# The chain rule

### Introduction

So far we have seen that the derivative of a function is the instantaneous rate of change of that function.  In other words, how does a function's output change as we change one of the variables.  In this lesson, we will learn about the chain rule, which allows us to see how a function's output change as we change a variable that function does not directly depend on.  The chain rule may seem complicated, but it is just a matter of following the prescribed procedure.  Learning about the chain rule, will allow us to take the derivative of more complicated functions that we will encounter in machine learning.

### The chain rule

Ok, now let's talk about the chain rule.  Imagine that we would like to take the derivative of the following function:

$$f(x) = (3 + x^2 + 2x )^2 $$ 

Doing something like that can be pretting tricky right off the bat.  Lucky for us, we can use the chain rule.  The chain rule is essentially a trick that can be applied when our functions get complicated.  The first step is using functional composition to break our function down. Ok, let's do it.

$$g(x) = (3 + x^2 + 2x)$$
$$f(g(x)) = g(x)^2$$

So now note that $f(x) = f(g(x))$.  So our new question is to find the derivative of that latter function, $f'(g(x))$.  Sounds impossible, you say?  Enter the chain rule.

> **The chain rule** allows us to answer just this question.  Remember, taking a derivative means changing a variable $x$ a little, and seeing the change in the output.  The chain rule allows us to solve the problem of seeing the change in output when our function does not **directly** depend on that changing variable, but depends on **a function ** that depends on a variable.  

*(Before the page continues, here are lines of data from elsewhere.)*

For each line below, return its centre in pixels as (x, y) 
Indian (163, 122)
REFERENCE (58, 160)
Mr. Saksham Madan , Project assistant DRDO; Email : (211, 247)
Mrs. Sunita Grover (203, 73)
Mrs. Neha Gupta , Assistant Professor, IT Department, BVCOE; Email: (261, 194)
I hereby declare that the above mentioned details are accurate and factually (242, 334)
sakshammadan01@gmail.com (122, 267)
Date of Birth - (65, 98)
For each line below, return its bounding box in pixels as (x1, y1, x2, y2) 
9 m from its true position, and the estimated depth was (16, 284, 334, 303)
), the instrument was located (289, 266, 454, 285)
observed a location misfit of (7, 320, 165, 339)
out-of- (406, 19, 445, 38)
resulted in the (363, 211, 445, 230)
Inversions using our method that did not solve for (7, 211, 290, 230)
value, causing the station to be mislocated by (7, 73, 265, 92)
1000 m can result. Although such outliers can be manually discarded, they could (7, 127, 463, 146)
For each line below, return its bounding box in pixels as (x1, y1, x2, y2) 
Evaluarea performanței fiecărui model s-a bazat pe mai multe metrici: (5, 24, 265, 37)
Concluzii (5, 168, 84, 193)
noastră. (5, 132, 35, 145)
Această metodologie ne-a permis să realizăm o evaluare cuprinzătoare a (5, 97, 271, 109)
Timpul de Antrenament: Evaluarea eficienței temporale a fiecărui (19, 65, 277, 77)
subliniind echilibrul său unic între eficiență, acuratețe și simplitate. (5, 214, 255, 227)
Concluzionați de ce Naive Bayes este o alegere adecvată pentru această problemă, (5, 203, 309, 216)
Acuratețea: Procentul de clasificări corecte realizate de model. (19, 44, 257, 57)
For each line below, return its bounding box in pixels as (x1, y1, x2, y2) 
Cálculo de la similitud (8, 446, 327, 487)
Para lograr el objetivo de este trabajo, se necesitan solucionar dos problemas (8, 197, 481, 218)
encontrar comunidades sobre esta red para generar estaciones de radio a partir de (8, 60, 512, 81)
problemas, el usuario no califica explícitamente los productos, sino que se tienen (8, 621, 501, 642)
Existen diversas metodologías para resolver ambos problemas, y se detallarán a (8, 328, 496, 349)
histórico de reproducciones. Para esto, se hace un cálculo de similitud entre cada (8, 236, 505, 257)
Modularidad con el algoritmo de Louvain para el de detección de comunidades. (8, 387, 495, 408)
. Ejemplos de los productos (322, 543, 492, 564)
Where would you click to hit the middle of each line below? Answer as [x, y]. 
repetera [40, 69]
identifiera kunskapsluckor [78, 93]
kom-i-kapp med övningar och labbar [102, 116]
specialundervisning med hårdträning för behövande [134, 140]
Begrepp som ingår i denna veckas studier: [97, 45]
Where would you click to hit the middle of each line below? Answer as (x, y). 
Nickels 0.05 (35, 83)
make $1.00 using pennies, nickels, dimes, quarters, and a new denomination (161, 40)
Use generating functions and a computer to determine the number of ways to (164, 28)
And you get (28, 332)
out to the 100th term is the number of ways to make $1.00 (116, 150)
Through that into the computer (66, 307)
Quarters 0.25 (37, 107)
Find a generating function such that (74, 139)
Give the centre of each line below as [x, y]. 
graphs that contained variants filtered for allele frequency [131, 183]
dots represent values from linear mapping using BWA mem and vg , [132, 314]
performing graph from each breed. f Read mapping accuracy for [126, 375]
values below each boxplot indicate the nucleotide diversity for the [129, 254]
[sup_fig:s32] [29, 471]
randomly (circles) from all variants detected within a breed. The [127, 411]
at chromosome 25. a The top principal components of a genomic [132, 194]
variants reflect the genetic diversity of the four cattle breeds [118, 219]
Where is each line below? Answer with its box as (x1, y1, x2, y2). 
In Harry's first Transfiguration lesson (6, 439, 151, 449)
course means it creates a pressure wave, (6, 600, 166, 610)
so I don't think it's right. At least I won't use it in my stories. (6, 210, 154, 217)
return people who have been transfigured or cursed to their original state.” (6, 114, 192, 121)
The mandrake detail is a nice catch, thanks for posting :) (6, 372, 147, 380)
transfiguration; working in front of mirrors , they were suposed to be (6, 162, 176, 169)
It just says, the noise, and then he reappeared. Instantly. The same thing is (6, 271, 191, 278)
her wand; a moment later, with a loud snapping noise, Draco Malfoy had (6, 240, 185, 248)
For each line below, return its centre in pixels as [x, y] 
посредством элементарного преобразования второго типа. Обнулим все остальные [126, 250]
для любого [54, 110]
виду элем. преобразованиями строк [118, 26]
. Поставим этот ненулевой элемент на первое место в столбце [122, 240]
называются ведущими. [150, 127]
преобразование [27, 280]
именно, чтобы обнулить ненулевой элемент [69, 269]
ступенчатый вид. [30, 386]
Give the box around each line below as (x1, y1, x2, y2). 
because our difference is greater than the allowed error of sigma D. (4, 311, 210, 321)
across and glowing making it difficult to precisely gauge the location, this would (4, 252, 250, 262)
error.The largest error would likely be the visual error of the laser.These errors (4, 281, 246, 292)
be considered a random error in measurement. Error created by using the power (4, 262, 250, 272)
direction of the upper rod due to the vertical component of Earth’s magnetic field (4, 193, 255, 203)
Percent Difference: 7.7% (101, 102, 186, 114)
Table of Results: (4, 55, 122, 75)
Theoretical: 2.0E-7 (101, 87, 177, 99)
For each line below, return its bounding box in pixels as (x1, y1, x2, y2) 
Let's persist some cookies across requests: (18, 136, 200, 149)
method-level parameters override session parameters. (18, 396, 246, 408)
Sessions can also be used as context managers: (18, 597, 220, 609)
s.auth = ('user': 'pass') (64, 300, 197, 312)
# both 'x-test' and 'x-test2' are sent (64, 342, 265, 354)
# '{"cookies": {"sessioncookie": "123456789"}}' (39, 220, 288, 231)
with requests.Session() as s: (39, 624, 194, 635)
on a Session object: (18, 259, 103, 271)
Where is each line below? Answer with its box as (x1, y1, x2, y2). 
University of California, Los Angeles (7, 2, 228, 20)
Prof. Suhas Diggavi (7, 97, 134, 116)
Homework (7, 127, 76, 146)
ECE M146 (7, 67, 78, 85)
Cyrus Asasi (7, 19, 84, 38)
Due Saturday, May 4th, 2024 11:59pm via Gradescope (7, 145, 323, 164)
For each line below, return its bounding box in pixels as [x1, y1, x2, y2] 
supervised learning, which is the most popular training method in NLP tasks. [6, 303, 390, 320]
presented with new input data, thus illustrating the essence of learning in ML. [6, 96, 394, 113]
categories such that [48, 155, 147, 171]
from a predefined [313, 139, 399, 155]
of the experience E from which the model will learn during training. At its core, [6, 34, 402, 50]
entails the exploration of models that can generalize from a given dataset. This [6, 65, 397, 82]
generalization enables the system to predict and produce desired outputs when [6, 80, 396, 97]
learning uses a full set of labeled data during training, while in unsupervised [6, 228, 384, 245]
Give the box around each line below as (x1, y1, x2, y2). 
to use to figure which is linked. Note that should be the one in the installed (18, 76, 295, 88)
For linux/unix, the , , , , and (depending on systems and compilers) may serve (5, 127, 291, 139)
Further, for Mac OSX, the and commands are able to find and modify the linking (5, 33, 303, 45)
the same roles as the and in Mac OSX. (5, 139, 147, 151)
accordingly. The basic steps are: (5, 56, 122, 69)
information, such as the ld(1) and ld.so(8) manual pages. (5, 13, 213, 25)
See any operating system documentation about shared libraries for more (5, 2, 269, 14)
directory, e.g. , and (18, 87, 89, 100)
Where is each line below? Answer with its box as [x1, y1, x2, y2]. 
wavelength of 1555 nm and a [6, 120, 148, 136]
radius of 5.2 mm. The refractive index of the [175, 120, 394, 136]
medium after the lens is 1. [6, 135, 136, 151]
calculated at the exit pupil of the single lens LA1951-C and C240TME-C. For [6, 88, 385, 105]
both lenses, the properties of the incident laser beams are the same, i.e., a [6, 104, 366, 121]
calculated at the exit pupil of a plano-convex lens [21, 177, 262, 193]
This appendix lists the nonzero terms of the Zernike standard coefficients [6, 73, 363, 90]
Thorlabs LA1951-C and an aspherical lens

So here $f(g(x) $ does not directly depend on $x$.  Instead it depends on the fucntion $g(x)$ which depends on $x$.  Ok, enough talk let's see the rule.

 $$f'(g(x)) = \frac{\Delta f}{\Delta g}f(g(x))*\frac{\Delta g}{\Delta x}g(x)$$ 
 
 Yes it's a mouthful, but it's not so bad in practice.

### Applying the chain rule

#### Taking each derivative

Let's apply our chain rule step by step to the function by taking the derivative $f'(x) $ where:

$$g(x) = (3 + x^2 + 2x)$$

$$f(g(x)) = g(x)^2$$

Remember our chain rule is: $f'(g(x)) = \frac{\Delta f}{\Delta g}f(g(x))*\frac{\Delta g}{\Delta x}g(x)$

* First we take the derivative $\frac{\Delta g}{\Delta x}g(x) = g'(x) = 2x + 2$.


* Then, we take the derivative $\frac{\Delta f}{\Delta g}f(g(x))$ where $f(g(x)) = (g(x))^2 $.

This is how we evaluate that second derivative.  $\frac{\Delta f}{\Delta g}f(g(x)) = 2 * (g(x))^1 =  2 * g(x)$ 

> The reason why is because to take that second derivative $\frac{\Delta f}{\Delta g}f(g(x))$, means how does the output of $f(g(x))$ change as we nudge **the function** $g(x)$.  This means that we can just treat the entire function $g(x)$ as a variable, and use our power rule.  

#### Plugging our derivatives back into our formula

Ok, now we have solved our two derivatives.  Let's plug these derivatives back into our chain rule of $f'(g(x)) = \frac{\Delta f}{\Delta g}f(g)*\frac{\Delta g}{\Delta x}g(x)$.

* Doing so we have $f'(g(x)) = 2*g(x)*(2x + 2)$


* And because we are told $g(x) = (3 + x^2 + 2x)$ 


* substituting this in for $g(x)$ we have


* $f'(g(x)) = 2*g(x)*(2x + 2) = 2*(3 + x^2 + 2x)*(2x + 2) $

Leaving our equation there is fine.  We've done enough math for one lesson.  Hopefully, you see how using the chain rule allows us to break a complicated function up into two, and simply apply the rule to calculate the derivative.   

### Summary

Finally we saw how the chain rule allows us to break a complicated function up into two, and simply apply the rule of $f'(g(x)) = \frac{\Delta f}{\Delta g}f(g)*\frac{\Delta f}{\Delta x}g(x)$.  In machine learning sections to come, we will make use of the chain rule in taking derivatives.